(Saved entries)
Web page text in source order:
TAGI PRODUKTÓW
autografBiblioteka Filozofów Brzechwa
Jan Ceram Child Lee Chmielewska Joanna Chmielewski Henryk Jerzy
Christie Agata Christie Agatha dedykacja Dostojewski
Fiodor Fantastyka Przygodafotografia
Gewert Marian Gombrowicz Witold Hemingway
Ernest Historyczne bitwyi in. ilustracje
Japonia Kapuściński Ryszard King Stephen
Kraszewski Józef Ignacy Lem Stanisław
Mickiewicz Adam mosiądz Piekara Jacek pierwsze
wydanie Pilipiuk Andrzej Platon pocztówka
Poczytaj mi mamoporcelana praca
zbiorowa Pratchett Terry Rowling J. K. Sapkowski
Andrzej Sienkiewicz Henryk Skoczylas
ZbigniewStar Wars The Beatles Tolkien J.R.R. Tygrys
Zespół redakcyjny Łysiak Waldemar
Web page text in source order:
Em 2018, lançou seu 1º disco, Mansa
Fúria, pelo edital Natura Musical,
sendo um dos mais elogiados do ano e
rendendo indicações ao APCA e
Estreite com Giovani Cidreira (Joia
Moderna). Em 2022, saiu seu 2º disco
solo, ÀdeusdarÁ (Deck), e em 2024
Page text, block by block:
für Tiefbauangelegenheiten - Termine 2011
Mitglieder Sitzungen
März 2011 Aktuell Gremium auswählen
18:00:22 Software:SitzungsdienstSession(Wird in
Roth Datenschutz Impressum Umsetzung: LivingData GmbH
...
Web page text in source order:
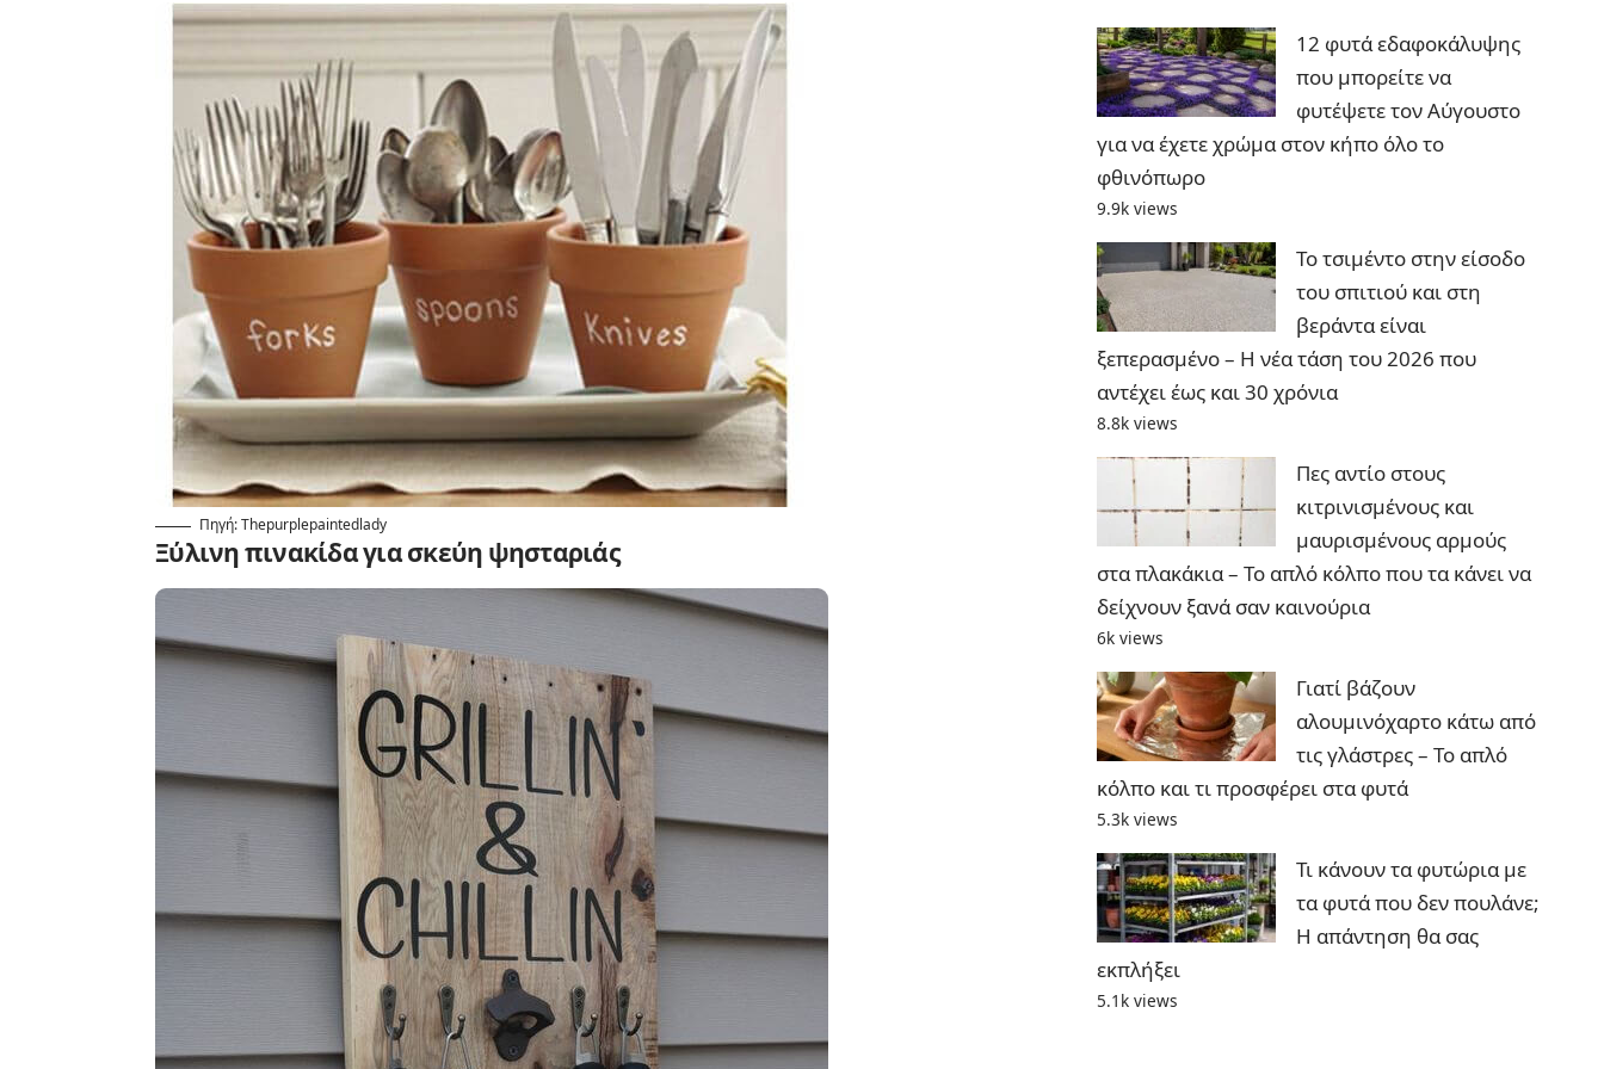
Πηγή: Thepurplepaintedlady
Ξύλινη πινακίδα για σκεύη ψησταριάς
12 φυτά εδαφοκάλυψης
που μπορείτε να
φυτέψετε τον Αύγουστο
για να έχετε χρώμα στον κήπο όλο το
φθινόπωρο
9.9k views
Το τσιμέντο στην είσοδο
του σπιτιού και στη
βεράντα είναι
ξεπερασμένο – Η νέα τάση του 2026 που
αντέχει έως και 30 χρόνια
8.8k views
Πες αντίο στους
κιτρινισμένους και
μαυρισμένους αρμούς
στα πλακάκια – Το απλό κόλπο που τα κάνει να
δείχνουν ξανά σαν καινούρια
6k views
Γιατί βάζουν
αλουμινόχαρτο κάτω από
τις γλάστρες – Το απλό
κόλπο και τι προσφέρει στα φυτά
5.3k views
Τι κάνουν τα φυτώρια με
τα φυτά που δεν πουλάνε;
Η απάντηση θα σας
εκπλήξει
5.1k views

[Work required] What you give back should be exactly the lines of the data above from the line with "autografBiblioteka Filozofów Brzechwa" through the line with "zbiorowa Pratchett Terry", both of those included, and nothing more.

[Result of this task]
autografBiblioteka Filozofów Brzechwa
Jan Ceram Child Lee Chmielewska Joanna Chmielewski Henryk Jerzy
Christie Agata Christie Agatha dedykacja Dostojewski
Fiodor Fantastyka Przygodafotografia
Gewert Marian Gombrowicz Witold Hemingway
Ernest Historyczne bitwyi in. ilustracje
Japonia Kapuściński Ryszard King Stephen
Kraszewski Józef Ignacy Lem Stanisław
Mickiewicz Adam mosiądz Piekara Jacek pierwsze
wydanie Pilipiuk Andrzej Platon pocztówka
Poczytaj mi mamoporcelana praca
zbiorowa Pratchett Terry Rowling J. K. Sapkowski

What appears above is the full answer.